[Excerpts from a dataset]
*** Block opens ***

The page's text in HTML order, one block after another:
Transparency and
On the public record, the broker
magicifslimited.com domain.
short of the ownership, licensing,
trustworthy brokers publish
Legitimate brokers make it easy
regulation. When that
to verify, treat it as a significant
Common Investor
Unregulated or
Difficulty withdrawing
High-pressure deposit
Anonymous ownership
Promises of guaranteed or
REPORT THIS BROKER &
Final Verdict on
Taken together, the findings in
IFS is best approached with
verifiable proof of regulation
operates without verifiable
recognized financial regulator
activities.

*** Block closes ***

_Exercise instructions_
Print exactly, and only, the lines from the line containing "to verify, treat it as a significant" through the final line of the records, both included.

_Reply to the exercise_
to verify, treat it as a significant
Common Investor
Unregulated or
Difficulty withdrawing
High-pressure deposit
Anonymous ownership
Promises of guaranteed or
REPORT THIS BROKER &
Final Verdict on
Taken together, the findings in
IFS is best approached with
verifiable proof of regulation
operates without verifiable
recognized financial regulator
activities.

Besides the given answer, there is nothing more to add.